The legend of St. Romanus and la Gargouille is likely apocryphal, but like all the tales of medieval hagiography it must contain a large kernel of truth. As the story goes, a great dragon—la Gargouille—had plagued the town of Rouen for four years, killing its people and ravaging its crops. Romanus, a young priest educated at the court of the Frankish king, had just been appointed bishop of Rouen, and arrived to find his see almost completely devastated. The townspeople explained that the dragon, lurking just across the river, would cross to hunt the vulnerable and pillage what he could. Their leaders all were either dead or impotent with fear.

Romanus was a bishop and a nobleman to boot. He understood his duty: to protect his flock, he would slay the dragon. He knew that the Lord would provide, but he asked for one of the surviving townsmen to join him on his mission. (Trust in God, our Mohammedan friends remind us—but tie your camel.) Nobody would come. That a terrible fate at the dragon’s hands was certain if they did not go seems not to have crossed their minds.

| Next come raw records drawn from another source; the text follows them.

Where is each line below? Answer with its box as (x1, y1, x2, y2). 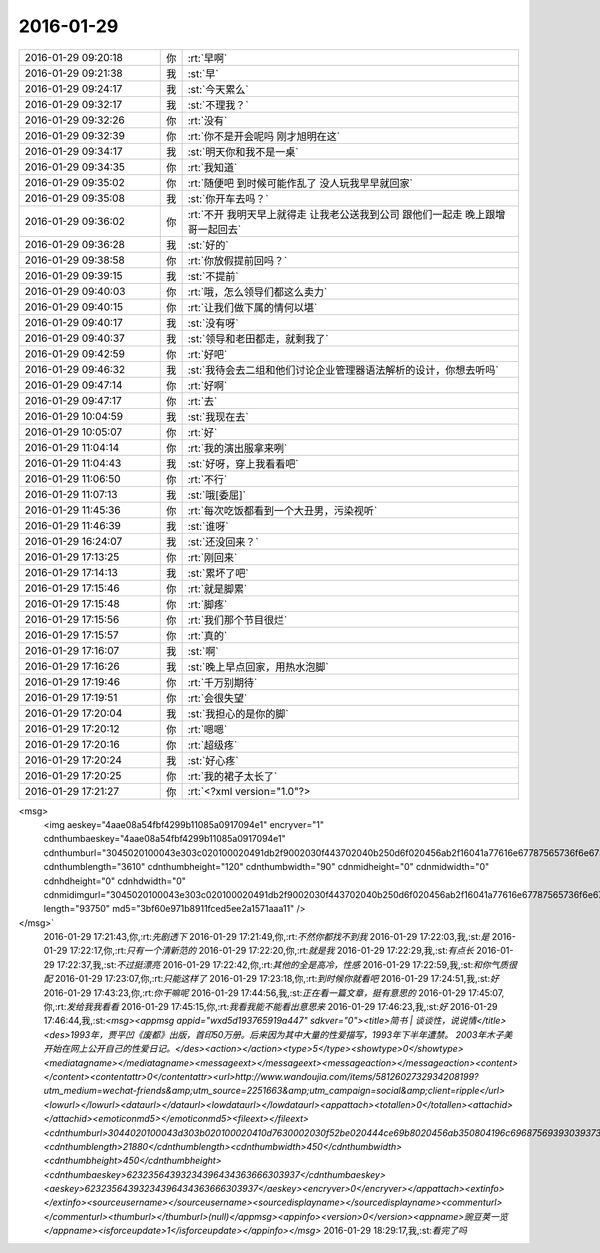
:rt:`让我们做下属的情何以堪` (187, 300, 318, 314)
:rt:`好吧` (187, 347, 228, 361)
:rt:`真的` (187, 628, 228, 642)
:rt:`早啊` (187, 51, 228, 65)
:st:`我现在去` (187, 410, 249, 424)
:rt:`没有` (187, 113, 228, 127)
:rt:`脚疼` (187, 597, 228, 611)
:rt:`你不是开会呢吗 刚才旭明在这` (187, 129, 340, 143)
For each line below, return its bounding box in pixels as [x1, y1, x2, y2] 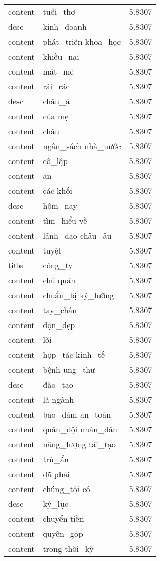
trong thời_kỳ [43, 542, 94, 554]
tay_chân [43, 304, 77, 316]
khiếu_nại [43, 50, 79, 62]
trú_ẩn [43, 453, 69, 465]
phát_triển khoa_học [43, 35, 121, 47]
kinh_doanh [43, 21, 87, 32]
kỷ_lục [43, 498, 68, 510]
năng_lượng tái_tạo [43, 438, 116, 450]
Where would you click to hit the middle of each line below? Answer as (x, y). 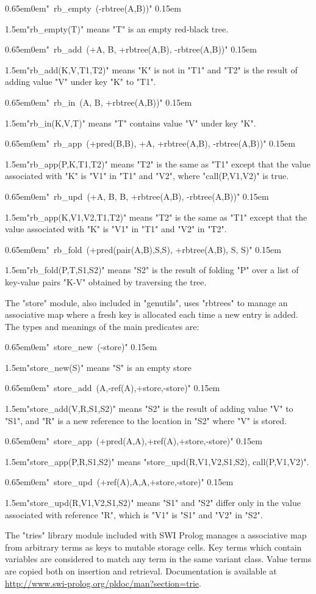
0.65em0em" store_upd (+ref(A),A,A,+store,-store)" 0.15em (119, 482)
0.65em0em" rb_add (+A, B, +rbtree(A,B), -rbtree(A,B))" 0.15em (131, 49)
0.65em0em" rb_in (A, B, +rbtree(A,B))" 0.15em (99, 102)
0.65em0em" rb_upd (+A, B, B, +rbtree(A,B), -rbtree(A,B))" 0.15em (137, 196)
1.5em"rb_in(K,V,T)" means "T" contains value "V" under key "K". (131, 123)
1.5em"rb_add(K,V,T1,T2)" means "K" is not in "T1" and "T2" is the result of (151, 69)
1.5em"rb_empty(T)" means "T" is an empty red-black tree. (117, 28)
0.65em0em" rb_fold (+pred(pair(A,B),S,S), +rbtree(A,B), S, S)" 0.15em (143, 249)
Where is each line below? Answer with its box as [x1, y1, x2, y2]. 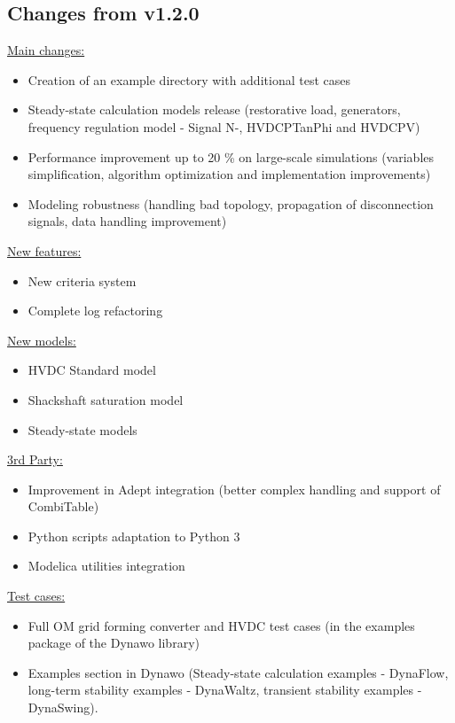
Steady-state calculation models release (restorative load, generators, [27, 100, 401, 119]
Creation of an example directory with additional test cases [27, 70, 350, 89]
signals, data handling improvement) [27, 212, 227, 230]
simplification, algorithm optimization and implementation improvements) [27, 165, 431, 183]
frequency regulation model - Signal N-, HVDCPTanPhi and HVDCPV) [27, 117, 420, 136]
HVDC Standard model [27, 361, 156, 379]
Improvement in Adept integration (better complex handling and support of [27, 479, 441, 498]
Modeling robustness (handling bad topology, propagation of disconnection [27, 194, 434, 213]
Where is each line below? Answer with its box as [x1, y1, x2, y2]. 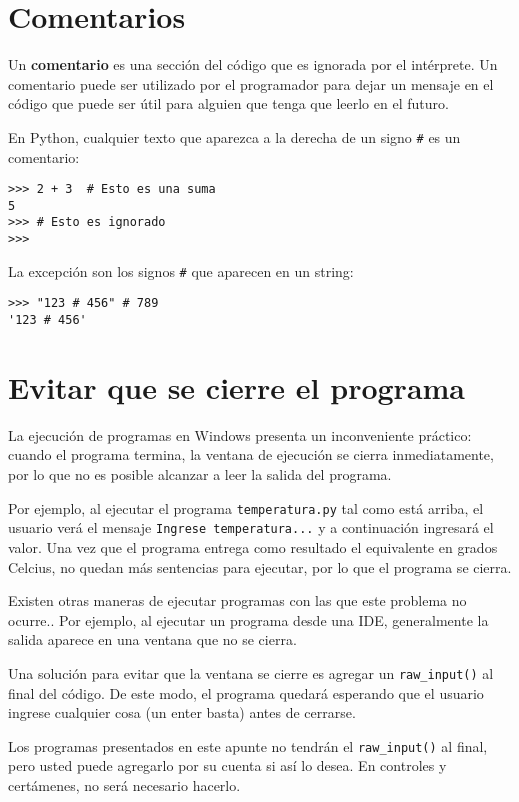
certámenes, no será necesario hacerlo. [8, 775, 241, 796]
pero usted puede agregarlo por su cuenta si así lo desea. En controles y [8, 755, 447, 776]
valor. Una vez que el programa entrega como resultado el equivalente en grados [8, 536, 498, 557]
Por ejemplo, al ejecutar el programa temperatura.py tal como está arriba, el [8, 497, 484, 518]
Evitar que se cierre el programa [8, 366, 466, 407]
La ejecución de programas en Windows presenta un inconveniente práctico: [8, 424, 472, 445]
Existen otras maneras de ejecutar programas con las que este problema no [8, 590, 467, 611]
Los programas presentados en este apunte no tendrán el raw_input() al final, [8, 735, 488, 756]
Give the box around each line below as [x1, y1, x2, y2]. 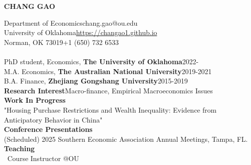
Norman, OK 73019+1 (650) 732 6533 [4, 37, 119, 47]
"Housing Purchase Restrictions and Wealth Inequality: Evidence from [4, 104, 217, 115]
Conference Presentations [4, 124, 93, 134]
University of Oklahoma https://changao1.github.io [4, 27, 157, 38]
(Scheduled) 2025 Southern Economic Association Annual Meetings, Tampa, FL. [4, 133, 248, 144]
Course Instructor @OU [7, 153, 79, 163]
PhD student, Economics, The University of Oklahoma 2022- [4, 56, 199, 66]
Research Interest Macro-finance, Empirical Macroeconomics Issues [4, 85, 213, 95]
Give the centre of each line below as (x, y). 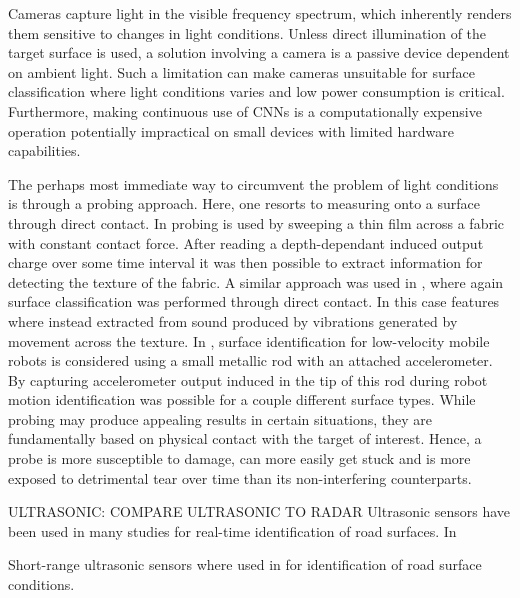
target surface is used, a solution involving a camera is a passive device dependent (259, 52)
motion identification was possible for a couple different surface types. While (242, 399)
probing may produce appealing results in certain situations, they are (220, 418)
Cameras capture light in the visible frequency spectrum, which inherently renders (260, 13)
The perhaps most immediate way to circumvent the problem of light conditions (253, 183)
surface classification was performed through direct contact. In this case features (254, 301)
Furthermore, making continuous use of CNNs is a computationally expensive (245, 110)
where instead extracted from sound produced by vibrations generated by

In the end, Romanus took the only companion he could find: a man condemned, awaiting execution. His crimes are lost to history, but they likely would have been graver than giving advice on election law. The prisoner—like so many silent figures in the history of salvation, we do not know his name—was offered his life and freedom in the event he survived the journey.

The men approach. The prisoner is terrified. (In some versions he is a courageous volunteer; in others he is conscripted.) When the moment comes, he is astonished at its ease. All Romanus does is to present a cross—in some versions solid gold, in others a movement of his hand on the creature’s head—and the dragon is subdued. He leads him back to Rouen on a makeshift leash, where the townspeople have the captive monster burned.

There is something strange when the flames subside. The body is gone, but amid the ash the head remains unblemished. Maybe they try again: stoke the fire, pile fuel. Nothing touches it. Soon, Romanus and his just-gained flock understand the miracle. They hoist the unburned head above the entrance of their church. The superstitious among them say the relic will ward off danger. It is gruesome, but it is fitting. The Lord loves to invert symbols: the tree, the cross; flood water and baptismal font.

That is the meaning of the “gargoyle lurking over the cathedral, ready to pounce”—not a threat to the church or those inside (why would a Christian builder put him there?) but a terrible force of nature seized, sanctified, set up as a warning of just vengeance: a sign of the power of heaven. At the very thought Mitt Romney is perturbed. Retirement will suit him; he can do less damage there.

The challenge remains in spite of him; across the river, a dragon stirs.